Best Bottles überall

Von zwei spannenden Proben kann ich berichten, von einer, die durch einen Anfängerfehler fast in die Hose ging, und von einer, bei der die Teilnehmer von sehr weit her anreisten.

Eine richtig prächtige Best Bottle hätte das werden können, doch leider ging zumindest das Ende in die Hose. Dabei hatten sich meine Schweizer Freunde soviel Mühe gegeben, aber ein Anfängerfehler raubte der Probe ihren Höhepunkt.
Zu Gast waren wir im Seehotel in Meisterschwanden, einem sehr schönen Designhotel. Da stimmte fast alles, die traumhafte Lage am See, die Zimmer, der bestens gefüllte, begehbare Weinkeller, nur die Küche hatte nichts von "Meister", das war eher "Lehrlingsschwanden". Doch alles der Reihe nach.
Festlich gedeckt die lange Tafel direkt neben dem begehbaren Weinkeller. Unglaublich, was da noch an einigermaßen bezahlbaren Latours, Lafites, Margaux, Haut Brions und Solaias drin lag. Best Bottle heißt bei meinen Schweizer Freunden nicht nur sehr gute Weine. Best Bottle heißt auch Bewertung und Auswertung. Nach jedem Flight wird abgefragt, und der "Leisi" hält alles akribisch mit dem Laptop fest. So weiß jeder später, wie seine Flaschen abgeschnitten haben und ob er sich beim nächsten Mal mehr anstrengen, oder gleich zuhause bleiben soll.

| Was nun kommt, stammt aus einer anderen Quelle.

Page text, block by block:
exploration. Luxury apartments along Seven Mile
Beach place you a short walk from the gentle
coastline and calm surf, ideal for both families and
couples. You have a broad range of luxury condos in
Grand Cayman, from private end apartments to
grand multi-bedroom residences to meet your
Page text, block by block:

Zweimal Weiß zum Einstieg. Ein erstaunlich fettes, geiles, buttriges und fülliges Teil der 2004 Ridge Monte Bello Chardonnay, exotische Früchte, süßer Schmelz, geröstete Haselnüsse, viel Holz und Vanille, aber auch eine gute Säure, die diesem Wein dann die nötige Balance verschaffte 94/100. Ganz im Gegensatz dazu der deutlich jünger wirkende 2004 Corton Charlemagne von Roumier. Der musste sich erstmal behaupten. Das war, wie wenn jemand mit der Geige gegen ein Blasorchster anspielt. Sehr fein die kräuterige Pernod-Nase mit Anis, Fenchel und Lakritz, gerösteter Brotkruste, Zitrusfrüchten und mit der Zeit immer mehr Hollunder, am Gaumen präzise gewirkt mit hoher Mineralität und frischer Säure. Gehört länger dekantiert oder noch ein paar Jahre weggelegt 92+/100. Der Monte Bello belegte übrigens in der Gesamtwertung später mit einem Schnitt von 95,44 einen sensationellen, dritten Platz.

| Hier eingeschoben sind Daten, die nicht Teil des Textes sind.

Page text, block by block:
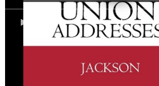
0:00 / 0:00
Andrew Jackson, December 6, 1830, part 2
Andrew Jackson, December 6, 1830, part 3
Andrew Jackson, December 6, 1831, part 1
Andrew Jackson, December 4, 1832, part 1

Gefolgt wurde er von 1979 Haut Brion, der mit 95,00 auf dem vierten Rang landete. Erstaunlich, wie sich dieser Wein aus guten Kellern hält.Wunderbare Nase mit Leder, Minze, Teer, Tabak und Jod, am Gaumen sehr fein, elegant, mit leichter Süße und enormer Länge 95/100. Leicht schweißig die Nase des 1970 La Lagune mit oxidativen Noten, aber auch mit etwas Schoko und Karamell, am Gaumen sehr kräftig, aber auch etwas ungelenk 90/100. Der 70er gilt eigentlich als großer Erfolg für La Lagune, und ich kenne diesen wein deutlich besser. 1985 Gruaud Larose hatte in der Nase einen großen, dampfenden Misthaufen, den berühmten Cordier-Stinker, am Gaumen mit rustikalem Charme, immer noch tanninbetont und kräftig wirkend, da scheint noch Musik für etliche Jahre zu sein 91/100.

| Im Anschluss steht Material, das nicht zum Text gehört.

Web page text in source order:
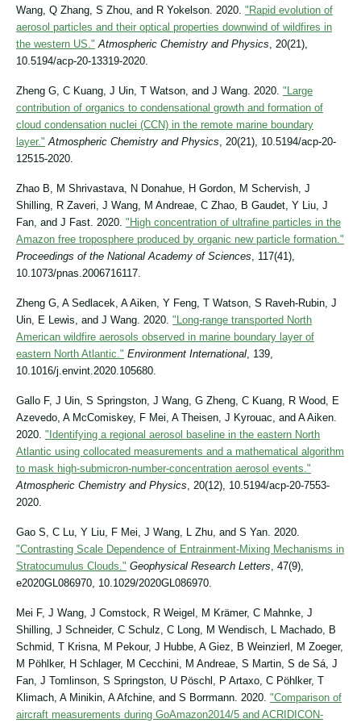
Wang, Q Zhang, S Zhou, and R Yokelson. 2020. "Rapid evolution of
aerosol particles and their optical properties downwind of wildfires in
the western US." Atmospheric Chemistry and Physics, 20(21),
10.5194/acp-20-13319-2020.
Zheng G, C Kuang, J Uin, T Watson, and J Wang. 2020. "Large
contribution of organics to condensational growth and formation of
cloud condensation nuclei (CCN) in the remote marine boundary
layer." Atmospheric Chemistry and Physics, 20(21), 10.5194/acp-20-
12515-2020.
Zhao B, M Shrivastava, N Donahue, H Gordon, M Schervish, J
Shilling, R Zaveri, J Wang, M Andreae, C Zhao, B Gaudet, Y Liu, J
Fan, and J Fast. 2020. "High concentration of ultrafine particles in the
Amazon free troposphere produced by organic new particle formation."
Proceedings of the National Academy of Sciences, 117(41),
10.1073/pnas.2006716117.
Zheng G, A Sedlacek, A Aiken, Y Feng, T Watson, S Raveh-Rubin, J
Uin, E Lewis, and J Wang. 2020. "Long-range transported North
American wildfire aerosols observed in marine boundary layer of
eastern North Atlantic." Environment International, 139,
10.1016/j.envint.2020.105680.
Gallo F, J Uin, S Springston, J Wang, G Zheng, C Kuang, R Wood, E
Azevedo, A McComiskey, F Mei, A Theisen, J Kyrouac, and A Aiken.
2020. "Identifying a regional aerosol baseline in the eastern North
Atlantic using collocated measurements and a mathematical algorithm
to mask high-submicron-number-concentration aerosol events."
Atmospheric Chemistry and Physics, 20(12), 10.5194/acp-20-7553-
2020.
Gao S, C Lu, Y Liu, F Mei, J Wang, L Zhu, and S Yan. 2020.
"Contrasting Scale Dependence of Entrainment‐Mixing Mechanisms in
Stratocumulus Clouds." Geophysical Research Letters, 47(9),
e2020GL086970, 10.1029/2020GL086970.
Mei F, J Wang, J Comstock, R Weigel, M Krämer, C Mahnke, J
Shilling, J Schneider, C Schulz, C Long, M Wendisch, L Machado, B
Schmid, T Krisna, M Pekour, J Hubbe, A Giez, B Weinzierl, M Zoeger,
M Pöhlker, H Schlager, M Cecchini, M Andreae, S Martin, S de Sá, J
Fan, J Tomlinson, S Springston, U Pöschl, P Artaxo, C Pöhlker, T
Klimach, A Minikin, A Afchine, and S Borrmann. 2020. "Comparison of
aircraft measurements during GoAmazon2014/5 and ACRIDICON-

Nicht wiederzuerkennen war im nächsten Flight 1990 Cos d Estournel, der sich noch irgendwo im Nirwana befand, hatte zwar eine schöne Nase, wirkte aber recht dünn am Gaumen 88/100. Sicher nicht die beste Flasche. Auch der 1985 Cos d Estournel konnte nicht voll überzeugen, wirkte auf zwar höherem Niveau als der 90er etwas sperrig und verschlossen, von der süßen Frucht, die diesen wein sonst auszeichnet, nicht viel zu spüren 91/100. Ganz anders 1985 Palmer, der aus dieser Flasche noch erstaunlich kraftvoll und jung wirkte mit sehr dichter Farbe, die große Zedernholz-Orgie mit feiner, rotbeeriger Frucht, sehr druckvoll, aber auch elegant und samtig am Gaumen mit langem Abgang, einfach traumhaft zu trinken, ein kleiner 61er Palmer für Schlaue 95/100.
Beim nächsten Flight waren beide Weine noch blutjung in der Farbe mit superdichtem Schwarzpurpur. Der 2005 Maybach Materium entschied nicht nur dieses Duell für sich, er war mit einem Schnitt von 96,22 auch Gesamtsieger der Probe, knapp vor dem 2006er des Gutes mit 95,78. Ein bei aller Dichte und Kraft betörender Wein mit süßer, dekadent leckerer Frucht, Cassis pur, viel jugendlicher Babyspeck mit Holz und Vanille, aber auch herrlicher Schmelz, springt förmlich aus dem Glas 96/100. Nicht weit davon entfernt, aber mit deutlich anderer Stilistik im anderen Glas der 2006 Taffe Ta von Poggiopiano, Erstlingsjahrgang eines ambitionierten Projektes aus der Colorino-Traube. Ein gewaltiges, dichtes Konzentrat reifer, dunkler Früchte mit schon fast unglaublicher, brachialer Gewalt, aber auch toller Struktur und mächtigem Tanningerüst 95/100. Sicher ein Wein, den man im Auge behalten sollte.
Mit der Farbkonstellation ging es im nächsten Flight weiter. Der 2006 Maybach Materium etwas dichter, jünger als der 2005er wirkend bei sonst ähnlicher Stilistik, sehr mineralisch und an einen großen, jungen Mouton erinnernd 96/100. der 2006 Colgin IX Estate im anderen Glas polarisierte. Gregor gab die euphorischen 100/100, die dieser Wein auch bei Parker hat, bei mir lag der Colgin bei 91/100. Für mich war das ein tiefdunkles, sehr dichtes, künstlich wirkendes, überzogenes Konzentrat, das von Überall und Nirgendwo stammen konnte. Ich notierte weiter: braucht die Welt nicht und ich schon gar nicht, schade um die schönen Trauben. Die Zeit mag es stückweit richten, aber an diesem Abend fand die große Euphorie im Glas nur beim Gregor statt.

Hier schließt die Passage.